PRESS STATEMENT
For Immediate Release
Contact: Sean Cooley, Communications Manager, (850) 999-1030, scooley@audubon.org
Twitter: @AudubonFL
 
MIAMI – Late yesterday, U.S. Senator Marco Rubio announced his objections to the Kendall Parkway expressway in light of the upcoming project review. Audubon Florida Everglades Policy Director Celeste De Palma released the following statement:

“The Senator is right. At the same time that we’re seeing algae blooms affect the east and west coast and the South Florida Water Management District is coming up with ways to redirect Lake Okeechobee flow south, Miami-Dade is proposing a highway that threatens restoration progress? Seems a bit tone-deaf. It shows a clear lack of collaboration with the state agencies in charge of advancing restoration projects that would benefit all of South Florida. Transportation issues are huge in South Florida; I live in Miami-Dade and that’s just a fact. But solutions must be in line with greater plans for the entire region. Transportation solutions in Miami-Dade must remain within the Urban Development Boundary and stay out of Everglades restoration footprint projects.”
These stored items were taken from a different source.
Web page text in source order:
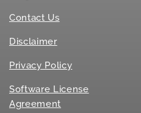
Contact Us
Disclaimer
Privacy Policy
Software License
Agreement

Miami-Dade County is proposing an amendment to their Comprehensive Development Master Plan to amend the county’s Transportation and Future Land Use Maps to allow a major expansion of a highway (State Road 836, dubbed the “Kendall Parkway”) by the Miami-Dade Expressway Authority west of the County’s Urban Development Boundary that separates developed Miami-Dade County from Everglades National Park and agricultural lands. Earlier in June, the Miami-Dade County Commission voted to preliminarily approve the project and request further feedback from state agencies. Commissioners Daniella Levine Cava and Xavier Suarez were the lone 2 votes against the project. The final Commission vote is expected to take place between September and October.
 
Audubon Florida joined allies in asking the Department of Economic Opportunity and state agencies reviewing the project to object to the county’s application. The proposed roadway expansion threatens advancing the Bird Drive Basin Recharge Everglades restoration project critical to improving hydrologic conditions in the southern Everglades and provide recharge area for the county’s aquifer. The Bird Drive Basin Recharge Area project is a component of the Comprehensive Everglades Restoration Project (CERP) and federal and state funds have been invested to purchase land in anticipation of the planning and construction of this CERP project.